ネパールが陸の孤島なので、飛行機でトルコへ

ネパールは陸の孤島である。どういうことかと言うと、北はチベットでツアーでないと抜けられない。よって自転車で行くことは不可。南にはインドがあり、そこから東はミャンマーが通れないので不可。インドから西に向かおうにもパキスタンのビザが取れず不可(2011年4月)。中国からわざわざ飛んできたネパールは、インドには行けるものの、チベットにツアーで抜けないのであれば再び空路を選択するしかない。このチベットツアーはだいたい7日でラサまでのものが多く、人数が集まっても1人500ドルを超えるのが相場。飛行機で違う国に移動した方が安い。

ルートを選ぶ際になかなか決まらないことがある。チベットに向かったときも、行けるの?行けないの?と宙にぶらさがったような心地で進むことを決断した。そういうときは情報収集の時間も含め、悩んでいる期間が多い。ただ今回は悩むことなくすっと決まった。インドは時期的に最凶に暑くて自転車で走る気がしないし、いずれにせよ飛行機を使うならトルコに行こう、と。直観がトルコだと告げており、後はその選択が間違っていないことを確認する作業をしただけ。5月にトルコにいるならば、この夏は季節的にもヨーロッパに行くしかない。一連の思考はすんなりと心の枠の中に収まった。

アジアとヨーロッパの中継地であり続けたトルコ。親日と評判のトルコ。世界3大料理の地であるトルコ。地理的にも人種的にも食的にも以前から気になっていた場所。だからこそ数ある選択肢から此処を選ぶことに躊躇いはなく、わくわく出来た(8月なら友人と合流出来る可能性があったので、その時期に行こうと予定していた。それは残念)。改めて調べてみると、5月は自転車旅するには気候が適しており、タイミングとして優れていた。そんなわけでネパールからトルコへの移動を決めた。

2011年5月18日にネパールのカトマンズから飛行機でアラブ首長国連邦のドバイまで移動。空港泊し、翌朝トルコのイスタンブールへ飛んだ。ドバイフライ(dubai fly)という航空会社を利用し、30kg分の預け荷物をエキストラで購入して計384ドル。

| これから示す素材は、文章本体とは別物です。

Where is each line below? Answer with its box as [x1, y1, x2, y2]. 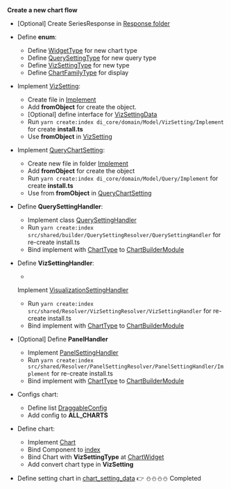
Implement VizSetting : [17, 82, 81, 90]
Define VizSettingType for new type [27, 61, 130, 69]
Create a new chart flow [7, 6, 78, 14]
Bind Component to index [27, 445, 101, 454]
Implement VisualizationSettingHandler [17, 286, 129, 294]
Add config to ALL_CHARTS [27, 411, 109, 419]
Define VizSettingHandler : [17, 259, 95, 267]
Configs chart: [17, 390, 59, 399]
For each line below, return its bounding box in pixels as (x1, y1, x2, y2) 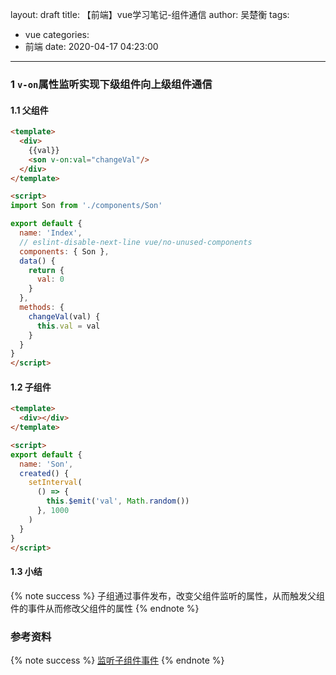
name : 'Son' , (19, 459, 74, 469)
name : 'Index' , (19, 228, 83, 238)
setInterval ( (28, 478, 83, 488)
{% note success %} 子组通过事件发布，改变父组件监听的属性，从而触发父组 (10, 589, 326, 602)
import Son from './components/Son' (10, 201, 163, 211)
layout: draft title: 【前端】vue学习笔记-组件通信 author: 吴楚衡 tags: (10, 9, 290, 20)
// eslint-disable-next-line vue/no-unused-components (19, 237, 253, 247)
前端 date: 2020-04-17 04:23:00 (24, 41, 159, 52)
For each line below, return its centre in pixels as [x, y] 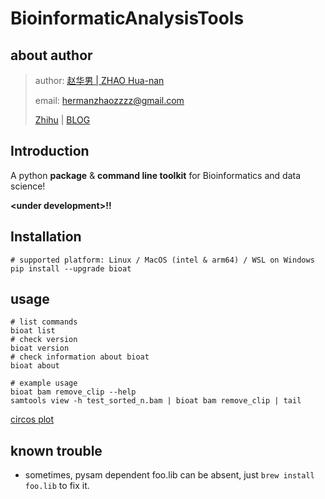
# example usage [44, 383]
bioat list [33, 331]
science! [28, 186]
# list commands [44, 322]
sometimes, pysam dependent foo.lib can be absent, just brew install [169, 475]
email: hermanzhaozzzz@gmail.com [109, 100]
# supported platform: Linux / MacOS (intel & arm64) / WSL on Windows [162, 260]
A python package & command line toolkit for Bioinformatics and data [156, 175]
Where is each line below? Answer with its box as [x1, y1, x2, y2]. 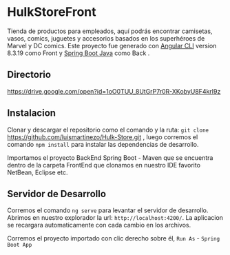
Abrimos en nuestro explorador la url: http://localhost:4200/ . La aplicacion [7, 214, 224, 222]
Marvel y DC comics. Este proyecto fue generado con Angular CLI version [7, 41, 217, 50]
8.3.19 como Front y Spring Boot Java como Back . [7, 49, 150, 57]
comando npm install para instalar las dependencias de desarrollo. [7, 140, 199, 148]
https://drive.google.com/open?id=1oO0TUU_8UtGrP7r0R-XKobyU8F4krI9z [7, 87, 221, 95]
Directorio [7, 69, 52, 81]
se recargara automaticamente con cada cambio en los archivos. [7, 221, 191, 229]
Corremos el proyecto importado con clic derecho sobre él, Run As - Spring [7, 234, 220, 243]
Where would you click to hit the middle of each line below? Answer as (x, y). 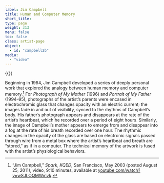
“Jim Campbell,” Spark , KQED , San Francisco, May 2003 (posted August (85, 165)
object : (13, 46)
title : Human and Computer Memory (40, 14)
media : (12, 55)
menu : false (17, 32)
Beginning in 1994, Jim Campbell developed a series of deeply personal (77, 83)
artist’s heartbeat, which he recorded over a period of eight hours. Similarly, (81, 120)
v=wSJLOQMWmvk (32, 175)
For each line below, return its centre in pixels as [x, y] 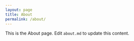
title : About [19, 14]
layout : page [19, 10]
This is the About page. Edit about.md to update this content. [67, 33]
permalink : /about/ [26, 19]
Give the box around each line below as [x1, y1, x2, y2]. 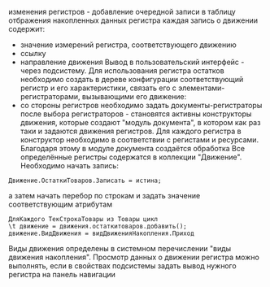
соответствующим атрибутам [8, 199, 112, 209]
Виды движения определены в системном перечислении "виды [8, 244, 232, 253]
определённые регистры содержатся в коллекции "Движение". [20, 152, 242, 162]
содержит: [8, 24, 46, 33]
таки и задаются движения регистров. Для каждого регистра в [20, 126, 242, 136]
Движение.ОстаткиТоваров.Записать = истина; [8, 176, 162, 185]
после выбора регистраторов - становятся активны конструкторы [20, 109, 252, 119]
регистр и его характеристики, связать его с [20, 83, 177, 93]
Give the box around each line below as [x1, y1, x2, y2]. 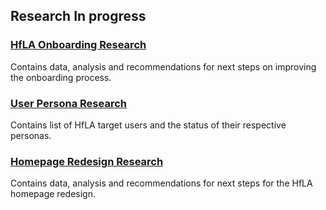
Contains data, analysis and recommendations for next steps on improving [10, 60, 317, 73]
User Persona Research [10, 96, 127, 110]
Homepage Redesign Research [10, 154, 164, 168]
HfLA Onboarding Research [10, 38, 147, 52]
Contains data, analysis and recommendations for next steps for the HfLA [10, 177, 313, 189]
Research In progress [10, 8, 147, 25]
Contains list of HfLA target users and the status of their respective [10, 119, 287, 131]
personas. [10, 129, 52, 141]
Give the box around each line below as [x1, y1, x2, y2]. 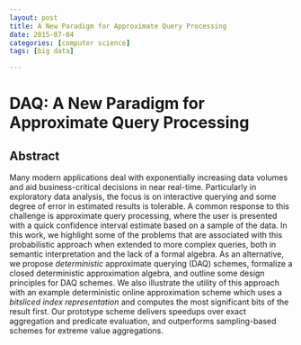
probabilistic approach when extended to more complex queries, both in [9, 240, 277, 250]
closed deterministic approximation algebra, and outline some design [9, 268, 265, 279]
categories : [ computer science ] [9, 38, 130, 48]
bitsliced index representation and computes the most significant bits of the [9, 296, 289, 307]
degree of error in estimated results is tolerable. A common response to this [9, 201, 290, 212]
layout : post [9, 13, 58, 23]
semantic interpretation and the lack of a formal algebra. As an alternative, [9, 249, 285, 259]
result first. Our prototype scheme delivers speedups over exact [9, 306, 247, 317]
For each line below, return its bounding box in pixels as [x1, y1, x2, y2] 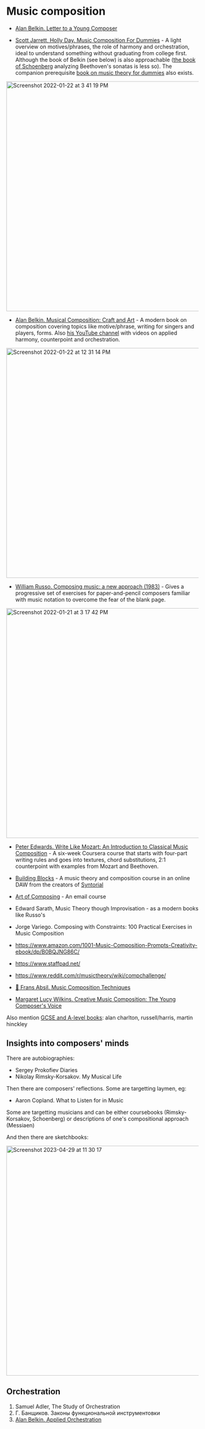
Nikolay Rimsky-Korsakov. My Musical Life [15, 1073, 122, 1080]
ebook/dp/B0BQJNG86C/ [15, 948, 80, 955]
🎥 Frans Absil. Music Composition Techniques [15, 983, 131, 991]
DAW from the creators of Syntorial [15, 881, 104, 888]
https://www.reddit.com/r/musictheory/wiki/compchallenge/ [15, 972, 167, 979]
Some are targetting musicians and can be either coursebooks [6, 1108, 163, 1116]
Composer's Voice [15, 1002, 62, 1009]
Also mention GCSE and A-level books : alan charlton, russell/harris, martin [6, 1013, 193, 1021]
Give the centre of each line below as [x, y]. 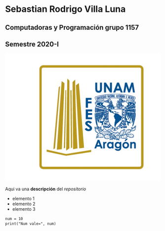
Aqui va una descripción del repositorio [46, 189]
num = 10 [14, 219]
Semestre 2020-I [32, 44]
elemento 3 [24, 209]
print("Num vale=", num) [31, 224]
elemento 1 [23, 199]
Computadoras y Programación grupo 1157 [72, 28]
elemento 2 [24, 204]
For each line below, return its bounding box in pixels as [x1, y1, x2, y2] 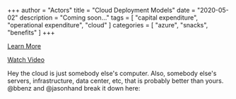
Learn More [7, 42, 42, 50]
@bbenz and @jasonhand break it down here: [7, 84, 141, 92]
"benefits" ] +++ [7, 28, 55, 37]
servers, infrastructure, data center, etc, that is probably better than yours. [7, 77, 224, 85]
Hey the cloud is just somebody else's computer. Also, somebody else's [7, 70, 217, 77]
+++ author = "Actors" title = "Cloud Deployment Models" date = [7, 6, 196, 14]
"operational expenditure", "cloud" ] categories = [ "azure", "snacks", [7, 21, 208, 29]
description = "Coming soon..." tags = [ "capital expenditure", [19, 13, 199, 22]
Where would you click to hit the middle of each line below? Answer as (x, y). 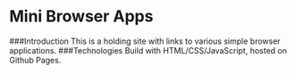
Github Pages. (35, 60)
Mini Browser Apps (81, 16)
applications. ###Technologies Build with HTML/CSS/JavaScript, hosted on (148, 50)
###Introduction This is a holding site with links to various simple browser (145, 41)
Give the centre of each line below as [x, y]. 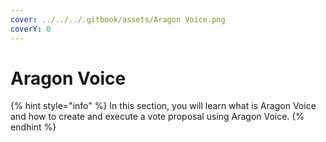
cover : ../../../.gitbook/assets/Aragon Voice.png [118, 19]
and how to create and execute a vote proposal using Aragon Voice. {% [157, 117]
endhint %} [33, 127]
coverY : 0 [31, 29]
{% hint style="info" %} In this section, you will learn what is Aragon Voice [163, 106]
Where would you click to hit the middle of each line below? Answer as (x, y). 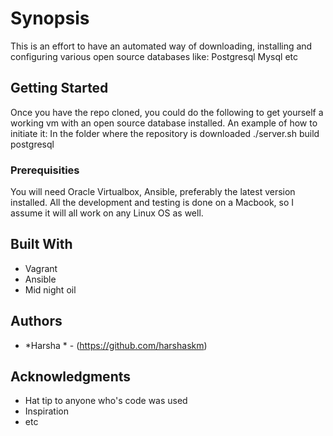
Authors (36, 321)
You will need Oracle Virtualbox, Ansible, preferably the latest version (153, 192)
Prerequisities (45, 170)
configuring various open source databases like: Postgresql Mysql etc (154, 56)
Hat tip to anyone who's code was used (106, 401)
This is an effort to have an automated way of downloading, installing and (161, 46)
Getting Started (59, 88)
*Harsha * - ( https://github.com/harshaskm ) (116, 345)
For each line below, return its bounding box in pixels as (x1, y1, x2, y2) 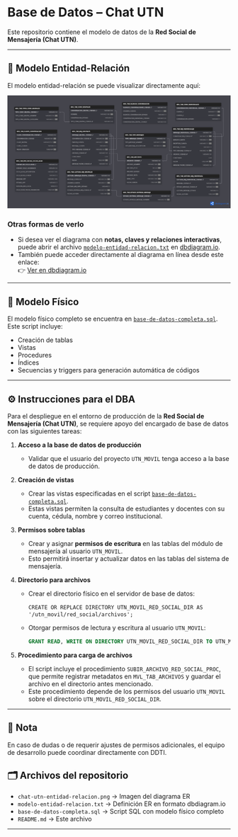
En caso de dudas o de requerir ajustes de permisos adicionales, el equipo (7, 741, 225, 749)
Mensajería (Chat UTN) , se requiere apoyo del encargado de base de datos (7, 419, 229, 428)
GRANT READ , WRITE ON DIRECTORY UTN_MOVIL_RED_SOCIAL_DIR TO (28, 638, 212, 645)
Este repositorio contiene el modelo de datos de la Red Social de (7, 28, 196, 36)
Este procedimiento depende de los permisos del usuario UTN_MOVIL (28, 687, 225, 695)
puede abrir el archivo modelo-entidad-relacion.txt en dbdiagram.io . (17, 243, 221, 251)
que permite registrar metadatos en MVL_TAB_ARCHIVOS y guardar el (28, 672, 221, 681)
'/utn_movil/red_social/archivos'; (28, 611, 133, 618)
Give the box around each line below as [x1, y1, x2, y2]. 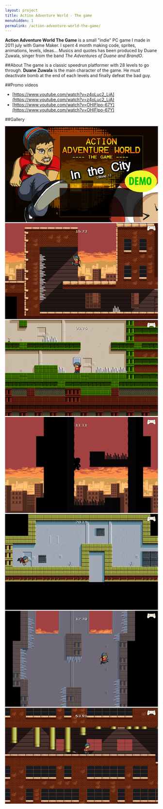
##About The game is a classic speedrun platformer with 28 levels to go [5, 62, 149, 68]
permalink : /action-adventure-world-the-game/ [5, 23, 101, 28]
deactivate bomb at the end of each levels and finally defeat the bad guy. [5, 73, 151, 79]
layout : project [5, 8, 38, 13]
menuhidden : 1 [5, 18, 34, 23]
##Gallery [5, 117, 25, 122]
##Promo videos [5, 82, 38, 88]
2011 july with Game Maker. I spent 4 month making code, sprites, [5, 42, 136, 48]
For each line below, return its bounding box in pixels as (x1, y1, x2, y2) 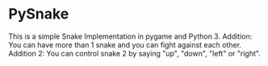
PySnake (8, 5, 69, 23)
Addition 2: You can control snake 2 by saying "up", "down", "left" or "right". (8, 48, 261, 58)
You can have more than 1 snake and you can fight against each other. (8, 39, 242, 49)
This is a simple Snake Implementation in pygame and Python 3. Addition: (8, 31, 253, 41)
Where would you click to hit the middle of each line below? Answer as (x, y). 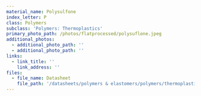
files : (14, 73)
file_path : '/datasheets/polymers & (63, 84)
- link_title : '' (33, 61)
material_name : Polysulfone (41, 12)
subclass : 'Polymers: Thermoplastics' (54, 28)
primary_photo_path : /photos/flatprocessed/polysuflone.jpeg (84, 34)
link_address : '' (39, 67)
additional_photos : (31, 39)
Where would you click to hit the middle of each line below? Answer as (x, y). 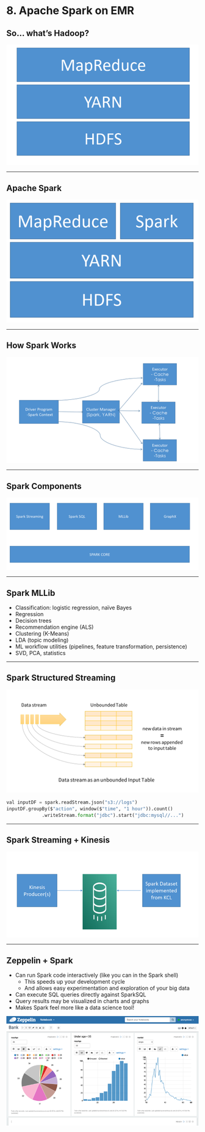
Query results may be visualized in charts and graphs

エアアラビアの方が便の乗り継ぎが良くて安かったのだけれど、自転車がネックだった。ネット購入の場合はオーバーバッゲジは認めていないと書かれており、自転車の持ち込みが不可という噂があったので控えたのだ。

自転車は、中華東方航空で昆明からカトマンズに来たときと同様に、全く分解せずそのままの姿で空港カウンターに持って行ってみた。前キャリアが中国人の下手糞な溶接によってフレームから外せなくなっているので、タイヤを付けたままの方が衝撃に強いと考えてのこと。今回のドバイフライも、運が良かったのか、そのまま預かってくれた。有難い。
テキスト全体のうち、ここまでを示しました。